• _Task goal_
Could you retype exactly the lines below between the one holding "空調計算対象室の床面積 [112, 336]" and the one holding "Lemma 1 . For", inclusive, leaving out any pictures?

______

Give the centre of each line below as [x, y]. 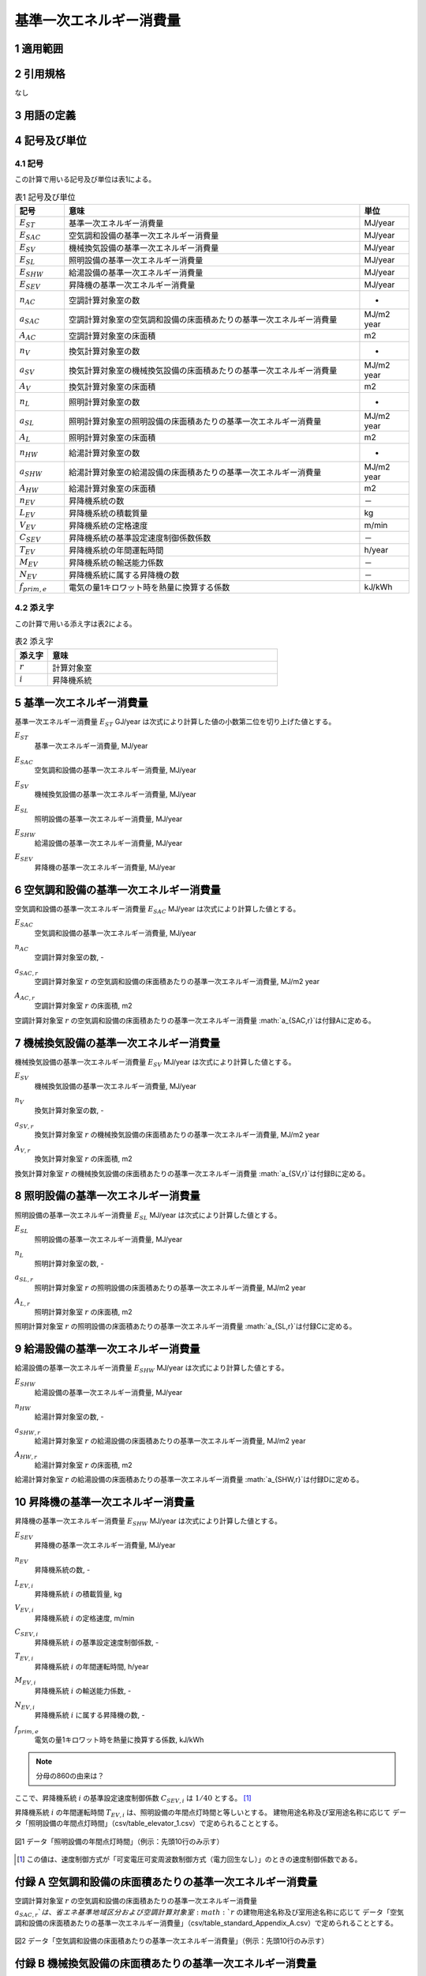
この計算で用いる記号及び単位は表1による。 [85, 179]
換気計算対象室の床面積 [112, 387]
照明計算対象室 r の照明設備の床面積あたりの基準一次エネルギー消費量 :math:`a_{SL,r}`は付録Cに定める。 [185, 1326]
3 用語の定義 [45, 115]
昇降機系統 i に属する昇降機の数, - [90, 1715]
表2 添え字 [34, 642]
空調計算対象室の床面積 [112, 336]
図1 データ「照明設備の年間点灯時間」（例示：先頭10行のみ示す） [119, 1841]
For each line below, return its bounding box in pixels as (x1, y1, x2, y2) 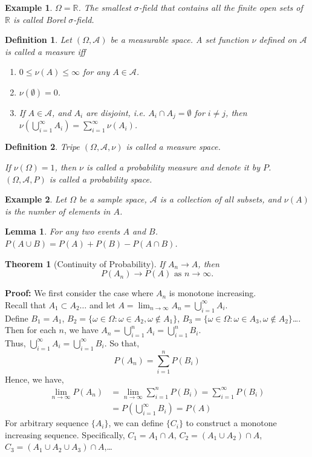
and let (89, 298, 115, 311)
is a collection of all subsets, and (160, 193, 281, 206)
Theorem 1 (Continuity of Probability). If (5, 257, 165, 270)
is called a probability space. (49, 172, 152, 185)
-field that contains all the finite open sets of (138, 1, 303, 13)
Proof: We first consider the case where (5, 287, 154, 299)
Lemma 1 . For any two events (5, 225, 120, 238)
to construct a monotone (186, 416, 277, 429)
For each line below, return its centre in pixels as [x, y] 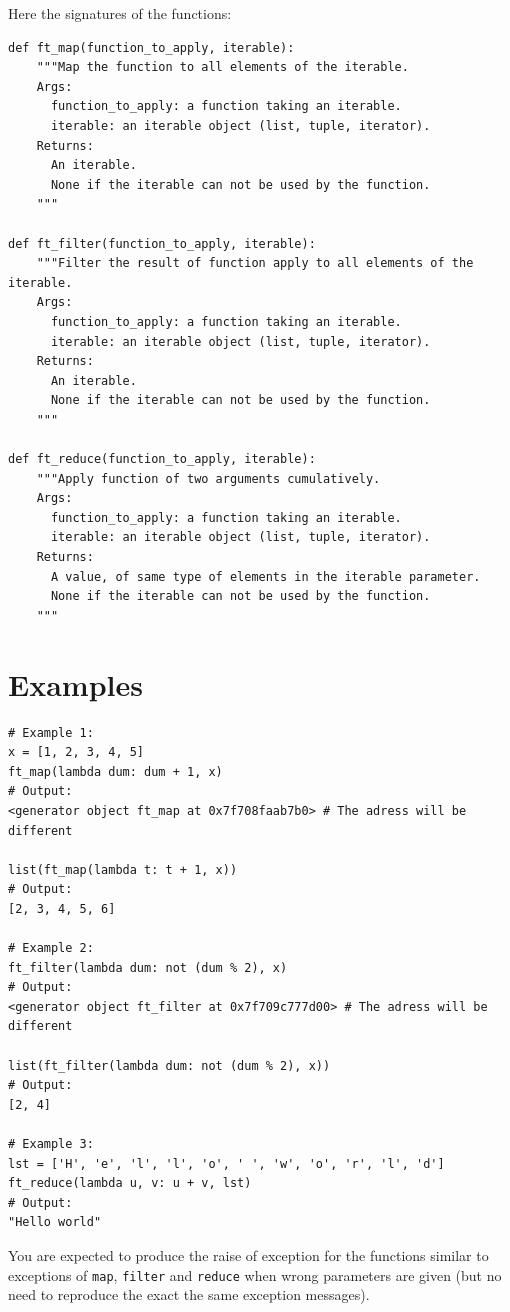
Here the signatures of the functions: [120, 13]
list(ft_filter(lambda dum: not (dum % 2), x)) [169, 1065]
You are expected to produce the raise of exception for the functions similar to [248, 1254]
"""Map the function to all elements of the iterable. [222, 67]
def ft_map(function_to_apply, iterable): [151, 47]
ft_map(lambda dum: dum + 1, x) [115, 771]
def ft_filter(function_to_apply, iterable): [162, 243]
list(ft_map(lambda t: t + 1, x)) [123, 869]
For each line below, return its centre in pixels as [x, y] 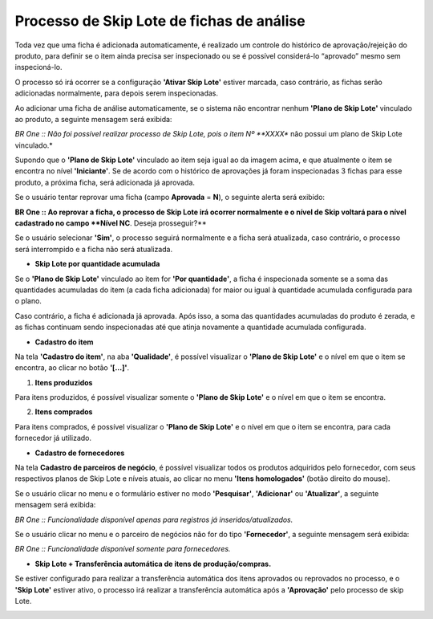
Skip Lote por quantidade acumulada [97, 264]
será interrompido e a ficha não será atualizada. [93, 249]
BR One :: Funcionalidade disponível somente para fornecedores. [123, 549]
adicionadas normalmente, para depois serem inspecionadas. [117, 93]
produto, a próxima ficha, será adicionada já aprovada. [105, 182]
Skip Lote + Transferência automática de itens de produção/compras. [153, 564]
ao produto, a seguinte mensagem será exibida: [93, 119]
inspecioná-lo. [38, 67]

______

• _Your solution_
空調計算対象室の床面積 [112, 336]
図1 データ「照明設備の年間点灯時間」（例示：先頭10行のみ示す） [119, 1841]
For each line below, return its bounding box in pixels as (x1, y1, x2, y2) 
and let (89, 298, 115, 311)
is a collection of all subsets, and (160, 193, 281, 206)
Theorem 1 (Continuity of Probability). If (5, 257, 165, 270)
is called a probability space. (49, 172, 152, 185)
-field that contains all the finite open sets of (138, 1, 303, 13)
Proof: We first consider the case where (5, 287, 154, 299)
Lemma 1 . For any two events (5, 225, 120, 238)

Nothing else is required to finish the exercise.